David Cronenberg aurait-il perdu tout son
sens de l’humour ? C’est la question qui nous taraude à la sortie de la
projection de son nouvel opus. Déjà avec COSMOPOLIS, on avait trouvé que
le réalisateur se prenait un poil au sérieux. Mais on comprenait qu’il
faille bien une cathédrale de cinéma pour abriter et adapter l’écriture
singulière de Don DeLillo. Bizarrement, MAPS TO THE STARS cherche à
s’inscrire dans la continuité esthétique de ce précédent film alors que
les intentions des deux scénarios divergent fondamentalement. Si
COSMOPOLIS était une fable moderne, MAPS TO THE STARS est assurément une
farce. Et quoi de mieux qu’HOLLYWOOD pour faire grimacer son monde ? Le
scénario de Bruce Wagner, auteur du roman déjà farcesque « Toujours
L.A. », s’inscrit dans la droite lignée des pamphlets cyniques
américains popularisés notamment par le style de l’écrivain Bret Easton
Ellis. Tout y est exagéré, déformé, dévié pour rejouer à l’infini la
rengaine bien connue qu’Hollywood est un lieu de rêve et de damnation.
Et en l’état, la partition de Wagner est plutôt amusante tant elle
épingle cruellement, sous forme de polar torve, des silhouettes
monstrueuses de la pop culture, facilement reconnaissables. Ainsi,
difficile de ne pas voir apparaître par exemple le fantôme de Frankie
Muniz (acteur de MALCOLM) derrière ce personnage de jeune acteur névrosé
et toxico. Evidemment, la caricature va loin et Wagner pousse le trait,
s’amusant même à instaurer dans tout ça un soupçon de tragédie grecque,
façon Atrides 2.0. Alléchant n’est-il pas ? Hélas, pourquoi donc David
Cronenberg prend-il tout ça avec un tel esprit de sérieux ? Le script de
Wagner, grotesque et méchant, appelait à une mise en scène pleine
d’alacrité, qui n’aurait pas eu peur de se salir les mains dans
l’outrance. Le Cronenberg 90’s aurait donc été parfait, avec juste ce
qu’il faut de raideur pour que le délire éclate encore plus fort. C’est
cet espoir qui rend la première partie du film intrigante. Il y a
quelque chose de bizarre à voir ce scénario pop déglingué mis en scène
avec une telle austérité. Les vannes fusent dans le silence le plus
complet. On se dit que Cronenberg cultive l’étrangeté et le malaise
sûrement pour mieux lâcher les chevaux. Il n’en est rien.

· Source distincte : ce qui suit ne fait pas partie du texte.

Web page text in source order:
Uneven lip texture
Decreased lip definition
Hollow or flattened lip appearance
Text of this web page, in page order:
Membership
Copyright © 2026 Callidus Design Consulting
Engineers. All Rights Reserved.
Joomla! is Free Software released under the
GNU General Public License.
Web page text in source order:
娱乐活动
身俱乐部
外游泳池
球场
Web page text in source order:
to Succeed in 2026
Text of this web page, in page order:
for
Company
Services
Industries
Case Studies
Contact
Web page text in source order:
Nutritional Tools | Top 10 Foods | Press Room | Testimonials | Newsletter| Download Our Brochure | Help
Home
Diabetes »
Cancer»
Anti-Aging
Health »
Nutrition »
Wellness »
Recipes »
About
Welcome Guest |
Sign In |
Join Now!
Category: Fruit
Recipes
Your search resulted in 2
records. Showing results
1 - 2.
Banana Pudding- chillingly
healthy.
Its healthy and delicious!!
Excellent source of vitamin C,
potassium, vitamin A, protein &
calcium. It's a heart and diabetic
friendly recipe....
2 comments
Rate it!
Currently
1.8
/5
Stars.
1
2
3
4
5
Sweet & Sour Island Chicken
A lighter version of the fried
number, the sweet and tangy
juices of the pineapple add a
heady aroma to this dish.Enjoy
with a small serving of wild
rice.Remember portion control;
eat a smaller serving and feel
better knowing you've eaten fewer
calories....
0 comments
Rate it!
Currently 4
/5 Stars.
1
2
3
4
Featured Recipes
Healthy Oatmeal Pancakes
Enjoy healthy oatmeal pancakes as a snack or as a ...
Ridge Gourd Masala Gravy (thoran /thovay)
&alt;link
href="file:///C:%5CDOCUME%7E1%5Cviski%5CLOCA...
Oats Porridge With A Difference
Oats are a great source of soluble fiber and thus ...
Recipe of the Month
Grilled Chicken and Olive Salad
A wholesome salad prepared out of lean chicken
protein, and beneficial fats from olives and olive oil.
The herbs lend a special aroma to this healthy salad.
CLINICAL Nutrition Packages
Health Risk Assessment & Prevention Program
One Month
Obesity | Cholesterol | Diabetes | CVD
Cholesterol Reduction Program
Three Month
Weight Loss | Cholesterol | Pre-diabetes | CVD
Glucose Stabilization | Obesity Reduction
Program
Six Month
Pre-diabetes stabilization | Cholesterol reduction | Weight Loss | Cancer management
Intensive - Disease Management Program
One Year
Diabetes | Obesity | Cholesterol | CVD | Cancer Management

MAPS TO THE
STARS déplie sa noirceur et sa méchanceté morbide dans un monastère qui
vise à éteindre toutes les mèches qui pourraient s’allumer. Mécanique et
inhabité, le film accomplit sa tragédie comme on commande l’addition
pour en finir. On nous répondra que cet aspect fantomatique et ascétique
de la mise en scène sert justement un propos sur la désincarnation
d’Hollywood. Sur ce terrain-là, THE CANYONS (de Paul Schrader) est alors
nettement plus percutant. On attendait de Cronenberg un peu mieux qu’un
simple objet théorique où les acteurs sont réduits à l’état de pantins.
On a surtout la désagréable sensation que cette désincarnation du récit
sert plutôt à consolider sa stature d’auteur respecté, en agitant de
manière névrotique deux ou trois marottes, un peu éculées. Il y avait de
belles promesses dans ce scénario et une galerie d’acteurs qui se
seraient volontiers prêtés à la farce. Dommage que Cronenberg n’ait pas
retenu, pour son premier « méta-film », la leçon de ses illustres
prédécesseurs comme Altman, Minnelli ou Lynch. Il aurait su qu’Hollywood
est une chose bien trop sérieuse pour ne pas être filmé sans fantaisie.